Adrenoleukodystrophy and Adrenomyeloneuropathy

What are adrenoleukodystrophy (ALD) and adrenomyeloneuropathy (AMN)?

X-linked ALD occurs when myelin, the fatty protective substance that surrounds nerve cells, breaks down. It is the result of a mutation of a specific gene, ABCD1. Children with ALD often begin life healthy but can develop adrenal failure and brain inflammation over their lifetime. Early monitoring and treatment for ALD is essential, as many symptoms are treatable if caught early. California screens all children for ALD at birth, and many other states are instituting similar screening programs.

Cerebral adrenoleukodystrophy (CALD) is the most severe form of ALD. It only affects males. The earliest symptoms include problems with the adrenal glands and behavioral issues, and the disease usually progresses quickly to include vision and hearing loss, seizures, coordination problems, and difficulty swallowing. Boys with ALD usually receive regular MRIs, enabling doctors to identify the early stages of CALD and start treatment immediately.

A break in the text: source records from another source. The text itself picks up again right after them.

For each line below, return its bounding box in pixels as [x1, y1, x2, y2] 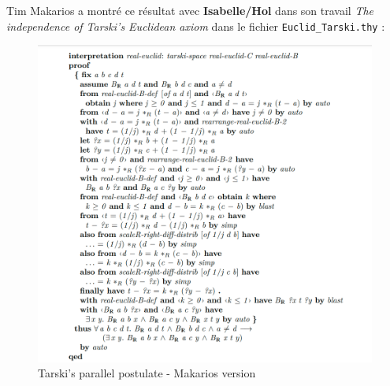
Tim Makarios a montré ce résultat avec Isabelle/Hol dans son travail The [6, 2, 374, 18]
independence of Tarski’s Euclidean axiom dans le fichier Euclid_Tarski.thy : [6, 17, 385, 34]
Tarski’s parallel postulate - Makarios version [38, 365, 256, 381]
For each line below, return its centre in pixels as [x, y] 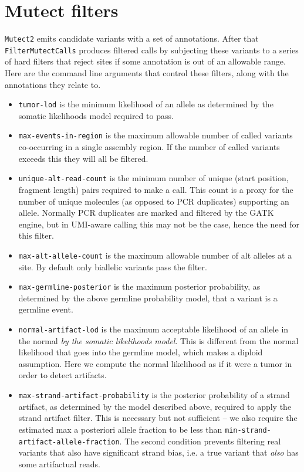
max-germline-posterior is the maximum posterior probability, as [139, 286]
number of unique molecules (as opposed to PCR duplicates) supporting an [154, 201]
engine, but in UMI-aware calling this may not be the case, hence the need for [159, 224]
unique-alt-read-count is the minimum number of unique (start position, [153, 178]
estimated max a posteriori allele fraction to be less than [120, 429]
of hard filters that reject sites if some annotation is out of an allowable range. [145, 61]
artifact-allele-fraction [69, 442]
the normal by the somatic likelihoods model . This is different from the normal [158, 340]
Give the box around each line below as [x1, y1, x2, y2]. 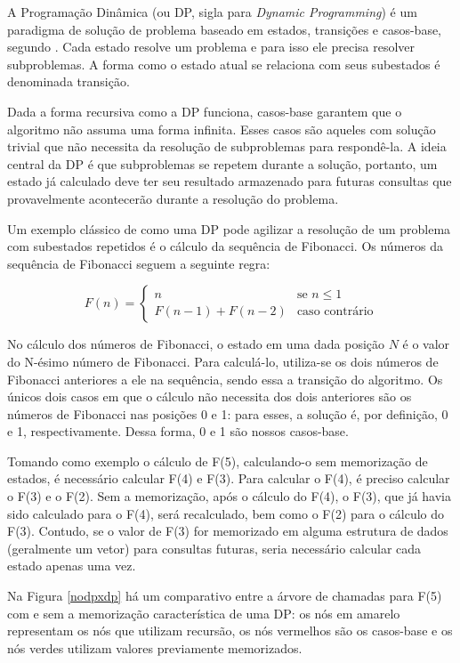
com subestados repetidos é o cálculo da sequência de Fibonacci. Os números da [7, 237, 443, 255]
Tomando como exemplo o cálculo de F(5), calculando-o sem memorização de [7, 451, 428, 470]
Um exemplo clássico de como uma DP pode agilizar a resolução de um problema [7, 219, 451, 238]
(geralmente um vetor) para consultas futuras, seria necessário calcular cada [7, 538, 422, 557]
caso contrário [296, 305, 374, 319]
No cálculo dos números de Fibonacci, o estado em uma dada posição [7, 335, 385, 353]
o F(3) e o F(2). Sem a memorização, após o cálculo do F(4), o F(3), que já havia [7, 487, 452, 505]
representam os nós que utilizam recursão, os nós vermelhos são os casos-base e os [7, 621, 453, 640]
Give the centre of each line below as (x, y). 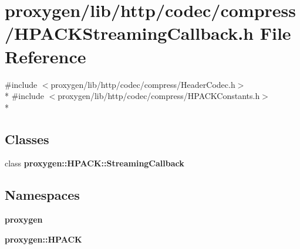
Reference (45, 56)
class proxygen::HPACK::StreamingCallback (95, 163)
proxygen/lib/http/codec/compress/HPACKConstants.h (159, 96)
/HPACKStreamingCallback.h (129, 33)
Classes (27, 139)
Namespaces (42, 195)
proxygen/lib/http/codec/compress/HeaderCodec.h (143, 84)
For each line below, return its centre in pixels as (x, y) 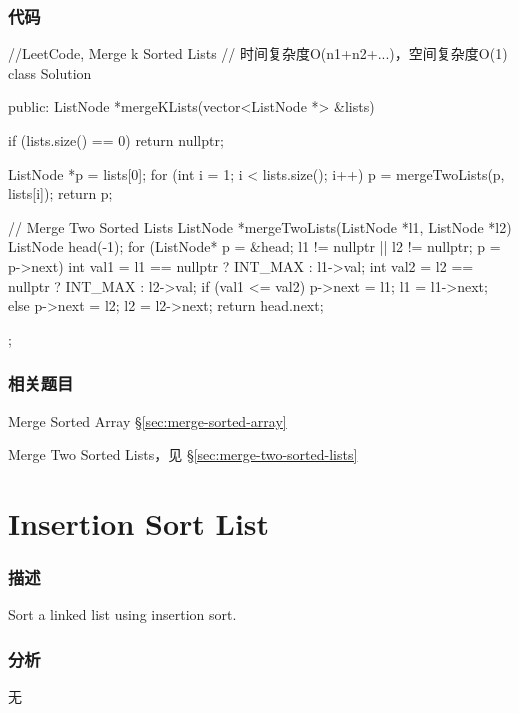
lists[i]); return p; (60, 193)
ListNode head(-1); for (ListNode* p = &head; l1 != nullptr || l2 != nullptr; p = (254, 246)
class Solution (50, 72)
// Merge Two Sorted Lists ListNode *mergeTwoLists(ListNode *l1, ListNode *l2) (260, 226)
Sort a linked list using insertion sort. (122, 614)
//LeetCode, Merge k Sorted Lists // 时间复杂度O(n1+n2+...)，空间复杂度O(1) (258, 53)
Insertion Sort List (139, 522)
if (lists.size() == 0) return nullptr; (116, 140)
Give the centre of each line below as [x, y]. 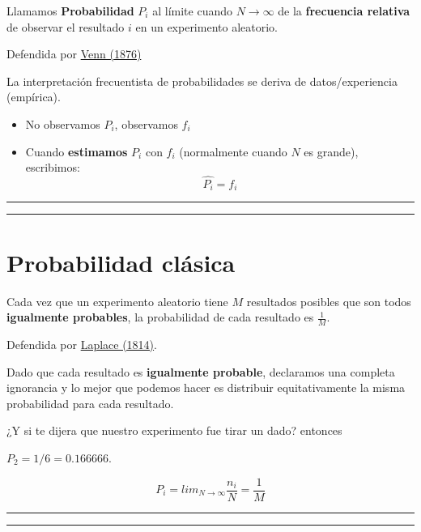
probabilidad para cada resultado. [90, 403]
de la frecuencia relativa [344, 11]
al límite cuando [192, 11]
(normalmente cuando [233, 151]
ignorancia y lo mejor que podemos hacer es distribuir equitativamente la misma [206, 387]
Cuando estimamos [77, 151]
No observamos [63, 123]
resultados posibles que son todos [329, 301]

Later in life as adults, children with the ALD gene mutation can develop AMN, which results in problems with walking and bowel and bladder function. Adult patients with AMN are seen and evaluated by doctors at Stanford Health Care.

How do we treat ALD and CALD at Stanford Medicine Children’s Health?

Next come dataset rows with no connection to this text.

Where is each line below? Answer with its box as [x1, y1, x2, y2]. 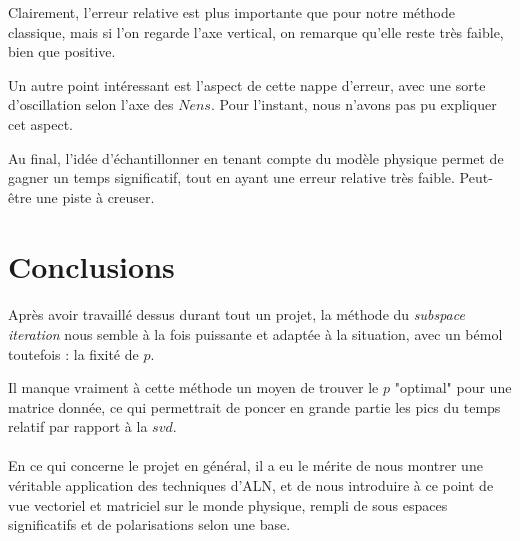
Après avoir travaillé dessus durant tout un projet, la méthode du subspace [8, 304, 465, 325]
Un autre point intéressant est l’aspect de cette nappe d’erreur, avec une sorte [8, 74, 486, 95]
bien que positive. [8, 41, 116, 62]
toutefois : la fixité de [8, 343, 139, 364]
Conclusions [8, 245, 175, 286]
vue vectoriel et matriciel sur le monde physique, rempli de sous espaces [8, 494, 448, 515]
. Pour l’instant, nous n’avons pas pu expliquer [210, 94, 497, 115]
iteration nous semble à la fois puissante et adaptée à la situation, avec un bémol [8, 323, 503, 344]

The Pediatric Neuro-Immunology Clinic’s Clinical Care and Research Program for ALD and AMN is a special program that offers clinical trials, often available through the Van Haren Lab, for the treatment of ALD and AMN. Our clinical team includes specialists in neurology, stem cell transplant, endocrinology, and genetics.

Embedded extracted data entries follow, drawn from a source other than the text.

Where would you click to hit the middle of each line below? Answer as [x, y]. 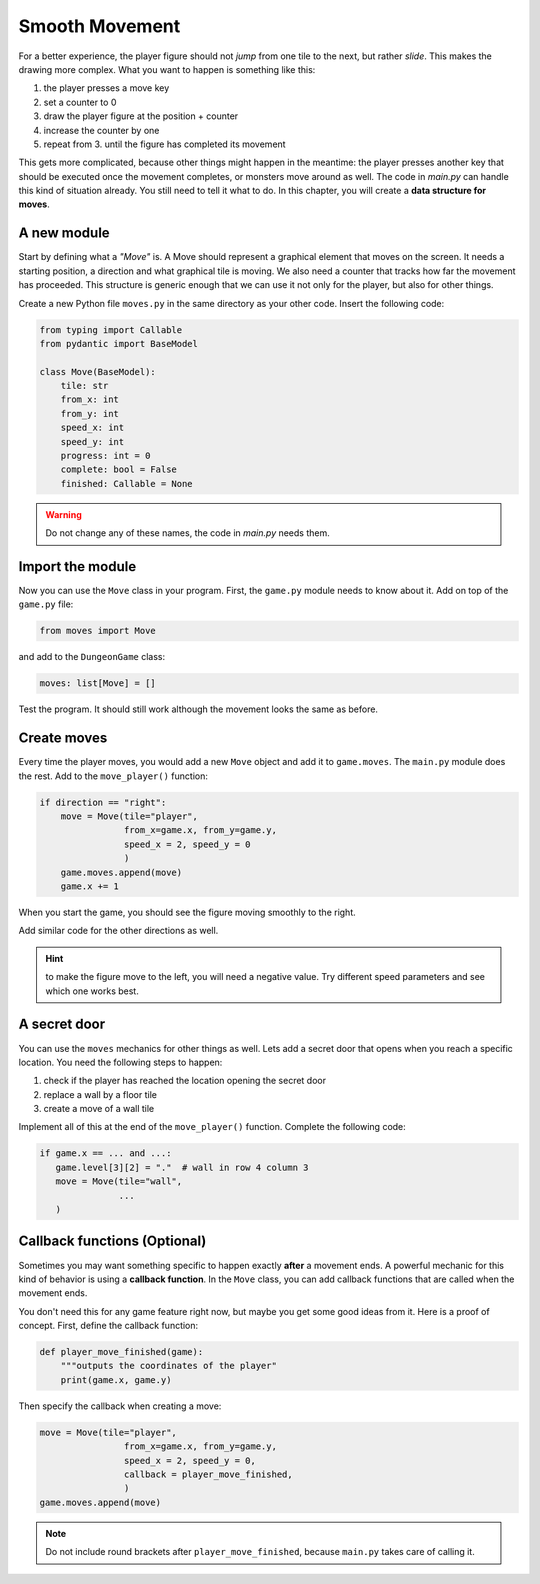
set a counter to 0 [80, 102]
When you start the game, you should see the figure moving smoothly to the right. [187, 912]
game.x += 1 [90, 886]
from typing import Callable [111, 329]
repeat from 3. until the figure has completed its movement [164, 144]
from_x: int [90, 399]
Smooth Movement [99, 26]
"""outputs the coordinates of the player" [168, 1366]

The Pediatric Stem Cell Transplantation program offers both stem cell transplantation and gene therapy for CALD. Stanford was one of the first centers to participate in studies testing the safety and efficacy of gene therapy for CALD. Gene therapy for CALD, which was approved by the U.S. Food and Drug Administration in 2022, is designed to replace the defective or missing ABCD1 gene, which controls the production of an enzyme that our body normally uses to break down fatty acids. Stanford is one of four hospitals in the United States to offer this innovative treatment.

The goal for treating CALD is to halt the progression of the disease as quickly and safely as possible, which is why it is important to start treatment early.